Jake Needham: He's hardly a new author, but R.J. Ellory is new to most Americans since he's a Brit and until recently his books weren't widely available in the US. THE ANNIVERSARY MAN is one of the great pieces of modern crime fiction. It hasn't gotten nearly the attention it deserves. 


The Digital Ink Spot: What books have most influenced your life most?
Jake Needham: Long before I ever thought of writing novels myself, as a reader I discovered the fiction of Ross Thomas. Thomas died about fifteen years ago and has in my view been undeservedly almost forgotten since. I was traveling back and forth from the US to Asia a lot when his books were more popular, and I thought them a revelation. It was possible, I discovered, for Americans to write well about other cultures. Read OUT ON THE RIM or any of Ross Thomas' other wonderful books and discover an American writer who shares my bemusement at these Asian cultures that are so unlike our own and which Americans fail to understand so completely. I thought back then, if I ever try my hand at writing novels, I want them to come out with the same light-touch and beguiling sensibility that Ross Thomas brings to his work. And then I did start writing novels, and I've been trying to live up to that vow ever since.

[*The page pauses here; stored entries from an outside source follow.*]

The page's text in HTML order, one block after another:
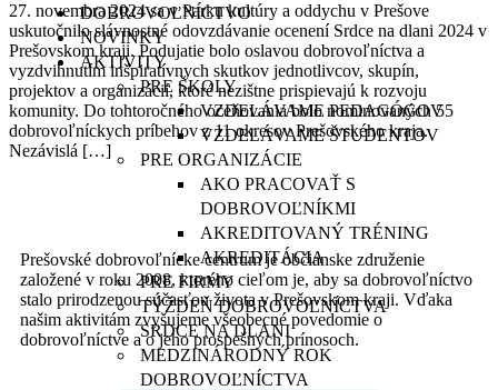
DOBROVOĽNÍCTVO
NOVINKY
AKTIVITY
PRE ŠKOLY
VZDELÁVAME PEDAGÓGOV
VZDELÁVAME ŠTUDENTOV
PRE ORGANIZÁCIE
AKO PRACOVAŤ S
DOBROVOĽNÍKMI
AKREDITOVANÝ TRÉNING
AKREDITÁCIA
PRE FIRMY
TÝŽDEŇ DOBROVOĽNÍCTVA
SRDCE NA DLANI
MEDZINÁRODNÝ ROK
DOBROVOĽNÍCTVA
27. novembra 2024 sa v Parku kultúry a oddychu v Prešove
uskutočnilo slávnostné odovzdávanie ocenení Srdce na dlani 2024 v
Prešovskom kraji. Podujatie bolo oslavou dobrovoľníctva a
vyzdvihnutím inšpiratívnych skutkov jednotlivcov, skupín,
projektov a organizácií, ktoré nezištne prispievajú k rozvoju
komunity. Do tohtoročného oceňovania bolo nominovaných 55
dobrovoľníckych príbehov z 11 okresov Prešovského kraja.
Nezávislá […]
Prešovské dobrovoľnícke centrum je občianske združenie
založené v roku 2008, ktorého cieľom je, aby sa dobrovoľníctvo
stalo prirodzenou súčasťou života v Prešovskom kraji. Vďaka
našim aktivitám zvyšujeme všeobecné povedomie o
dobrovoľníctve a o jeho prospešných prínosoch.
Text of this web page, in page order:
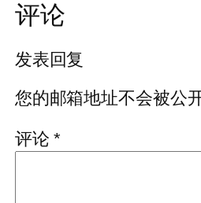
评论
发表回复
您的邮箱地址不会被公开
评论*
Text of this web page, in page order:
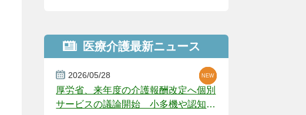
医療介護最新ニュース
2026/05/28
厚労省、来年度の介護報酬改定へ個別
サービスの議論開始 小多機や認知症
NEW
NEW
NEW
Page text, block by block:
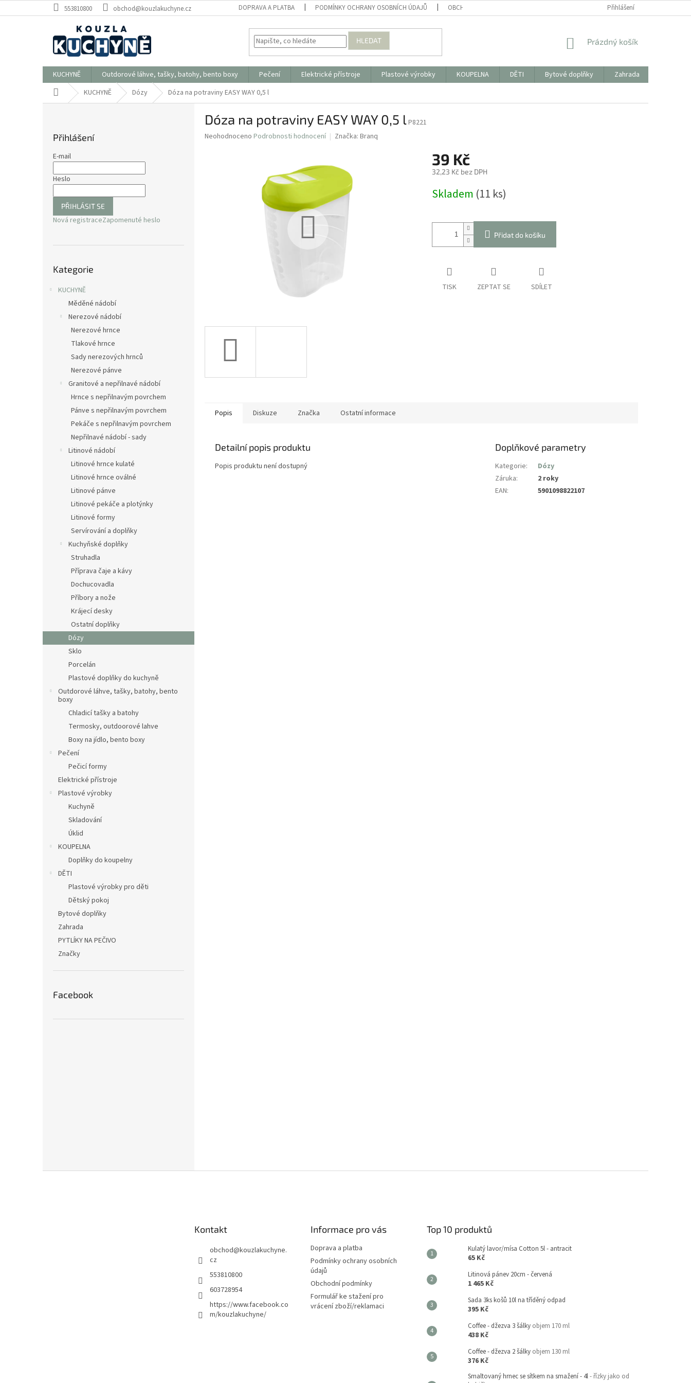
na
553810800 obchod@kouzlakuchyne.cz DOPRAVA A PLATBA PODMÍNKY OCHRANY OSOBNÍCH ÚDAJŮ OBCHODNÍ PODMÍNKY FORMULÁŘ KE STAŽENÍ PRO VRÁCENÍ ZBOŽÍ/REKLAMACI
Přihlášení
HLEDAT
NÁKUPNÍ
Prázdný košík
KUCHYNĚ Outdorové láhve, tašky, batohy, bento boxy Pečení Elektrické přístroje Plastové výrobky KOUPELNA DĚTI Bytové doplňky Zahrada
Domů KUCHYNĚ Dózy Dóza na potraviny EASY WAY 0,5 l
Přihlášení
E-mail
Heslo
PŘIHLÁSIT SE
Nová registraceZapomenuté heslo
kategorie
Kategorie
KUCHYNĚ
Měděné nádobí
Nerezové nádobí
Nerezové hrnce
Tlakové hrnce
Sady nerezových hrnců
Nerezové pánve
Granitové a nepřilnavé nádobí
Hrnce s nepřilnavým povrchem
Pánve s nepřilnavým povrchem
Pekáče s nepřilnavým povrchem
Nepřilnavé nádobí - sady
Litinové nádobí
Litinové hrnce kulaté
Litinové hrnce oválné
Litinové pánve
Litinové pekáče a plotýnky
Litinové formy
Servírování a doplňky
Kuchyňské doplňky
Struhadla
Příprava čaje a kávy
Dochucovadla
Příbory a nože
Krájecí desky
Ostatní doplňky
Dózy
Sklo
Porcelán
Plastové doplňky do kuchyně
Outdorové láhve, tašky, batohy, bento
boxy
Chladicí tašky a batohy
Termosky, outdoorové lahve
Boxy na jídlo, bento boxy
Pečení
Pečicí formy
Elektrické přístroje
Plastové výrobky
Kuchyně
Skladování
Úklid
KOUPELNA
Doplňky do koupelny
DĚTI
Plastové výrobky pro děti
Dětský pokoj
Bytové doplňky
Zahrada
PYTLÍKY NA PEČIVO
Značky
Facebook
Dóza na potraviny EASY WAY 0,5 lP8221
Průměrné
Neohodnoceno Podrobnosti hodnocení Značka: Branq
39 Kč
32,23 Kč bez DPH
cena:
Skladem (11 ks)
Přidat do košíku
TISK ZEPTAT SE SDÍLET
Popis Diskuze Značka Ostatní informace
Detailní popis produktu
Popis produktu není dostupný
Doplňkové parametry
Kategorie:
Dózy
Záruka:
2 roky
EAN: 5901098822107
Kontakt
obchod@kouzlakuchyne.
cz
553810800
603728954
https://www.facebook.co
m/kouzlakuchyne/
Informace pro vás
Doprava a platba
Podmínky ochrany osobních
údajů
Obchodní podmínky
Formulář ke stažení pro
vrácení zboží/reklamaci
Top 10 produktů
Kulatý lavor/mísa Cotton 5l - antracit
65 Kč
Litinová pánev 20cm - červená
1 465 Kč
Sada 3ks košů 10l na tříděný odpad
395 Kč
Coffee - džezva 3 šálky objem 170 ml
438 Kč
Coffee - džezva 2 šálky objem 130 ml
376 Kč
Smaltovaný hrnec se sítkem na smažení - 4l- řízky jako od

The Digital Ink Spot: What can readers expect from you in the near future?
Jake Needham: My most recent book was just published a few weeks ago at the end of March. It's called A WORLD OF TROUBLE (A Jack Shepherd crime thriller) , and it's the third entry in my Jack Shepherd series of international legal thrillers. The first was LAUNDRY MAN and the second was KILLING PLATO . Think of Shepherd as Jack Reacher with a laptop and you'll have a sense of the tone of the series. 

As with all of my other books, the printed edition of A WORLD OF TROUBLE is only available outside North America, but the e-book edition is available worldwide. 

Right now I'm working on a second Inspector Tay novel to follow THE AMBASSADOR'S WIFE. It should be out in the early fall. I would tell you the title, but I've got three titles right now. I love all of them and can't make up my mind. Maybe that's a sign from the literary gods that I'm going to have to do two more Inspector Tay novels after this one, just to use up all the good titles.